TASK DETAILS:
An exact, complete copy of the entries is needed, with the pictures left out.

(Dataset items)
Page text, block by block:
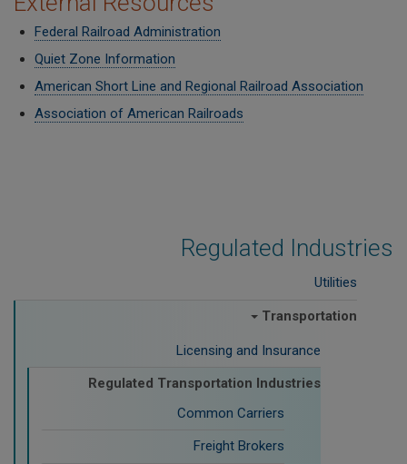
Regulated Industries
Utilities
Transportation
Licensing and Insurance
Regulated Transportation Industries
Common Carriers
Freight Brokers
Federal Railroad Administration
Quiet Zone Information
American Short Line and Regional Railroad Association
Association of American Railroads
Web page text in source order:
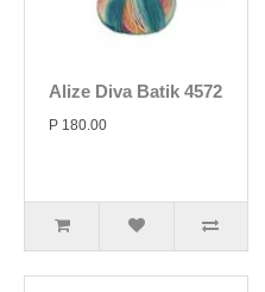
Alize Diva Batik 4572
P 180.00
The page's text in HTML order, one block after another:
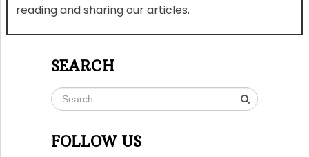
reading and sharing our articles.
SEARCH
FOLLOW US
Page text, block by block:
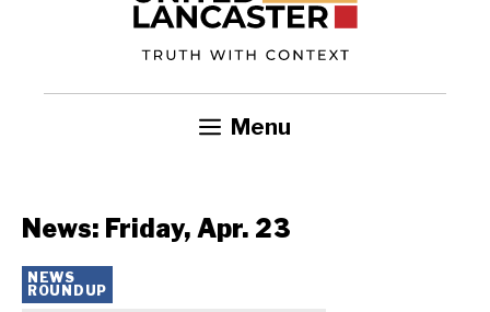
Menu
News: Friday, Apr. 23
NEWS
ROUNDUP
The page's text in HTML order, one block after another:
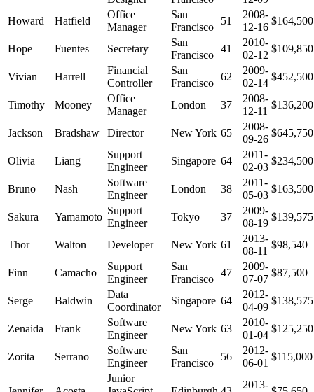
Howard
Hatfield
Office
Manager
San
Francisco
51
2008-
12-16
$164,500
Hope Fuentes Secretary
San
Francisco
41
2010-
02-12
$109,850
Vivian Harrell
Financial
Controller
San
Francisco
62
2009-
02-14
$452,500
Timothy Mooney
Office
Manager
London 37
2008-
12-11
$136,200
Jackson Bradshaw Director New York 65
2008-
09-26
$645,750
Olivia Liang
Support
Engineer
Singapore 64
2011-
02-03
$234,500
Bruno Nash
Software
Engineer
London 38
2011-
05-03
$163,500
Sakura Yamamoto
Support
Engineer
Tokyo 37
2009-
08-19
$139,575
Thor Walton Developer New York 61
2013-
08-11
$98,540
Finn Camacho
Support
Engineer
San
Francisco
47
2009-
07-07
$87,500
Serge Baldwin
Data
Coordinator
Singapore 64
2012-
04-09
$138,575
Zenaida Frank
Software
Engineer
New York 63
2010-
01-04
$125,250
Zorita Serrano
Software
Engineer
San
Francisco
56
2012-
06-01
$115,000
Junior
2013-
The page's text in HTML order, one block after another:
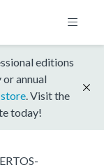
editions
annual
. Visit the
today!
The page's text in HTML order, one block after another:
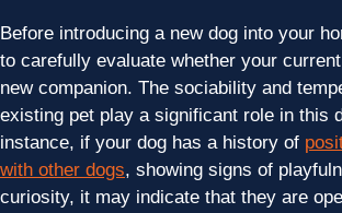
Before introducing a new dog into your
to carefully evaluate whether your
new companion. The sociability and
existing pet play a significant role in this
instance, if your dog has a history of
with other dogs, showing signs of
curiosity, it may indicate that they are
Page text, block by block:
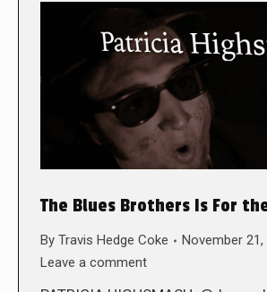
The Blues Brothers Is For
By Travis Hedge Coke
November 21,
Leave a comment
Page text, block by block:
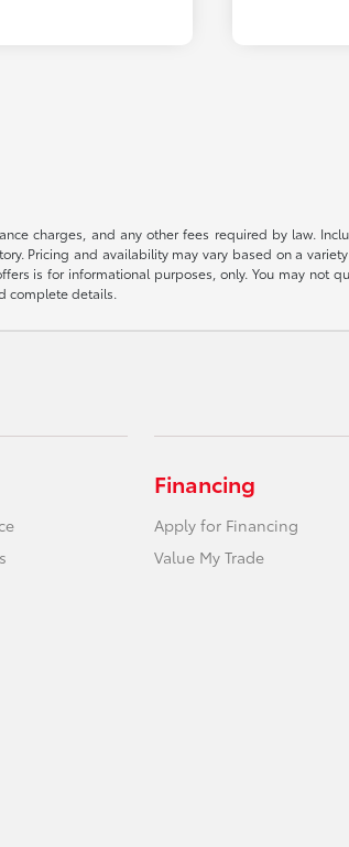
charges, and any other fees required by law.
Pricing and availability may vary based on a
is for informational purposes, only. You may not
complete details.
Financing
Apply for Financing
Value My Trade
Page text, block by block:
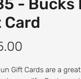
- Bucks
Card
Gift Cards are a
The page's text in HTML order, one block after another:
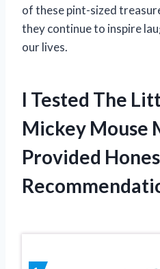
of these pint-sized
they continue to inspire
our lives.
I Tested The
Mickey Mouse
Provided
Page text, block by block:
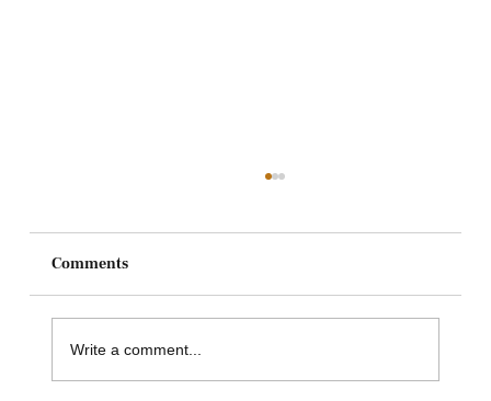
Comments
Write a comment...
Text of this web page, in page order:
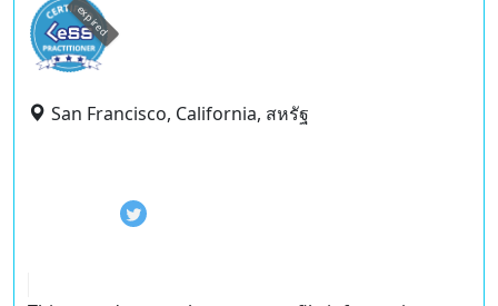
expired
San Francisco, California, สหรัฐ
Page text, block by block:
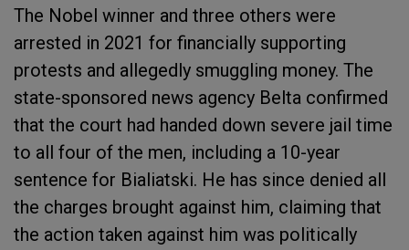
The Nobel winner and three others were
arrested in 2021 for financially supporting
protests and allegedly smuggling money. The
state-sponsored news agency Belta confirmed
that the court had handed down severe jail time
to all four of the men, including a 10-year
sentence for Bialiatski. He has since denied all
the charges brought against him, claiming that
the action taken against him was politically
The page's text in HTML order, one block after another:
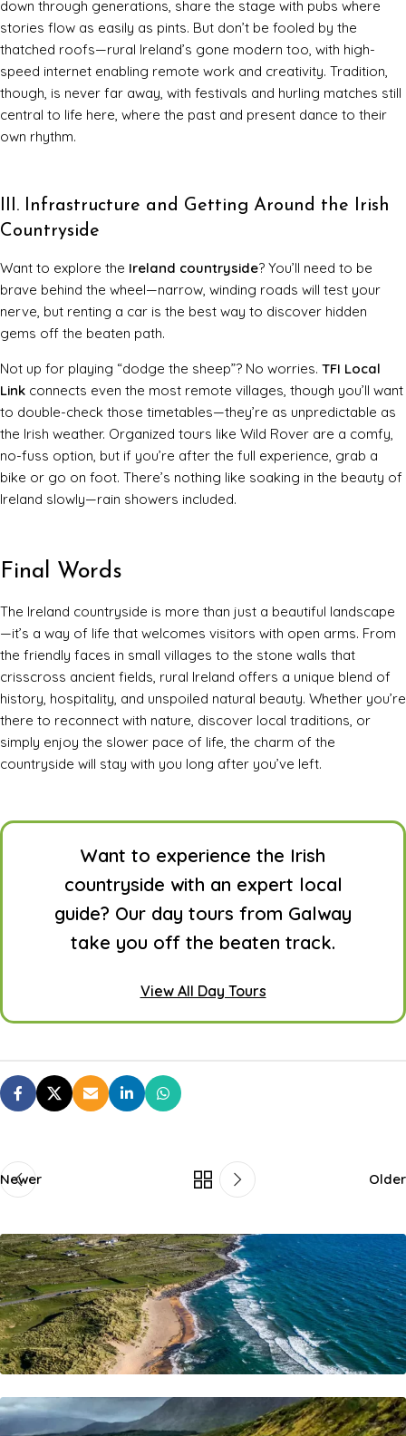
down through generations, share the stage with pubs where
stories flow as easily as pints. But don’t be fooled by the
thatched roofs—rural Ireland’s gone modern too, with high-
speed internet enabling remote work and creativity. Tradition,
though, is never far away, with festivals and hurling matches still
central to life here, where the past and present dance to their
own rhythm.
III. Infrastructure and Getting Around the Irish
Countryside
Want to explore the Ireland countryside? You’ll need to be
brave behind the wheel—narrow, winding roads will test your
nerve, but renting a car is the best way to discover hidden
gems off the beaten path.
Not up for playing “dodge the sheep”? No worries. TFI Local
Link connects even the most remote villages, though you’ll want
to double-check those timetables—they’re as unpredictable as
the Irish weather. Organized tours like Wild Rover are a comfy,
no-fuss option, but if you’re after the full experience, grab a
bike or go on foot. There’s nothing like soaking in the beauty of
Ireland slowly—rain showers included.
Final Words
The Ireland countryside is more than just a beautiful landscape
—it’s a way of life that welcomes visitors with open arms. From
the friendly faces in small villages to the stone walls that
crisscross ancient fields, rural Ireland offers a unique blend of
history, hospitality, and unspoiled natural beauty. Whether you’re
there to reconnect with nature, discover local traditions, or
simply enjoy the slower pace of life, the charm of the
countryside will stay with you long after you’ve left.
Want to experience the Irish
countryside with an expert local
guide? Our day tours from Galway
take you off the beaten track.
View All Day Tours
Newer Older
Do You Have Any Questions In Mind ?
Frequently Asked Questions

RESULT FOR THIS EXERCISE:
Page text, block by block:
Regulated Industries
Utilities
Transportation
Licensing and Insurance
Regulated Transportation Industries
Common Carriers
Freight Brokers
Federal Railroad Administration
Quiet Zone Information
American Short Line and Regional Railroad Association
Association of American Railroads
Web page text in source order:
Alize Diva Batik 4572
P 180.00
The page's text in HTML order, one block after another:
reading and sharing our articles.
SEARCH
FOLLOW US
Page text, block by block:
Menu
News: Friday, Apr. 23
NEWS
ROUNDUP
The page's text in HTML order, one block after another:
Howard
Hatfield
Office
Manager
San
Francisco
51
2008-
12-16
$164,500
Hope Fuentes Secretary
San
Francisco
41
2010-
02-12
$109,850
Vivian Harrell
Financial
Controller
San
Francisco
62
2009-
02-14
$452,500
Timothy Mooney
Office
Manager
London 37
2008-
12-11
$136,200
Jackson Bradshaw Director New York 65
2008-
09-26
$645,750
Olivia Liang
Support
Engineer
Singapore 64
2011-
02-03
$234,500
Bruno Nash
Software
Engineer
London 38
2011-
05-03
$163,500
Sakura Yamamoto
Support
Engineer
Tokyo 37
2009-
08-19
$139,575
Thor Walton Developer New York 61
2013-
08-11
$98,540
Finn Camacho
Support
Engineer
San
Francisco
47
2009-
07-07
$87,500
Serge Baldwin
Data
Coordinator
Singapore 64
2012-
04-09
$138,575
Zenaida Frank
Software
Engineer
New York 63
2010-
01-04
$125,250
Zorita Serrano
Software
Engineer
San
Francisco
56
2012-
06-01
$115,000
Junior
2013-
The page's text in HTML order, one block after another:
editions
annual
. Visit the
today!
The page's text in HTML order, one block after another:
Before introducing a new dog into your
to carefully evaluate whether your
new companion. The sociability and
existing pet play a significant role in this
instance, if your dog has a history of
with other dogs, showing signs of
curiosity, it may indicate that they are
Page text, block by block:
The Blues Brothers Is For
By Travis Hedge Coke
November 21,
Leave a comment
Page text, block by block:
charges, and any other fees required by law.
Pricing and availability may vary based on a
is for informational purposes, only. You may not
complete details.
Financing
Apply for Financing
Value My Trade
Page text, block by block:
- Bucks
Card
Gift Cards are a
The page's text in HTML order, one block after another:
of these pint-sized
they continue to inspire
our lives.
I Tested The
Mickey Mouse
Provided
Page text, block by block:
Comments
Write a comment...
Text of this web page, in page order:
expired
San Francisco, California, สหรัฐ
Page text, block by block:
The Nobel winner and three others were
arrested in 2021 for financially supporting
protests and allegedly smuggling money. The
state-sponsored news agency Belta confirmed
that the court had handed down severe jail time
to all four of the men, including a 10-year
sentence for Bialiatski. He has since denied all
the charges brought against him, claiming that
the action taken against him was politically
The page's text in HTML order, one block after another:
down through generations, share the stage with pubs where
stories flow as easily as pints. But don’t be fooled by the
thatched roofs—rural Ireland’s gone modern too, with high-
speed internet enabling remote work and creativity. Tradition,
though, is never far away, with festivals and hurling matches still
central to life here, where the past and present dance to their
own rhythm.
III. Infrastructure and Getting Around the Irish
Countryside
Want to explore the Ireland countryside? You’ll need to be
brave behind the wheel—narrow, winding roads will test your
nerve, but renting a car is the best way to discover hidden
gems off the beaten path.
Not up for playing “dodge the sheep”? No worries. TFI Local
Link connects even the most remote villages, though you’ll want
to double-check those timetables—they’re as unpredictable as
the Irish weather. Organized tours like Wild Rover are a comfy,
no-fuss option, but if you’re after the full experience, grab a
bike or go on foot. There’s nothing like soaking in the beauty of
Ireland slowly—rain showers included.
Final Words
The Ireland countryside is more than just a beautiful landscape
—it’s a way of life that welcomes visitors with open arms. From
the friendly faces in small villages to the stone walls that
crisscross ancient fields, rural Ireland offers a unique blend of
history, hospitality, and unspoiled natural beauty. Whether you’re
there to reconnect with nature, discover local traditions, or
simply enjoy the slower pace of life, the charm of the
countryside will stay with you long after you’ve left.
Want to experience the Irish
countryside with an expert local
guide? Our day tours from Galway
take you off the beaten track.
View All Day Tours
Newer Older
Do You Have Any Questions In Mind ?
Frequently Asked Questions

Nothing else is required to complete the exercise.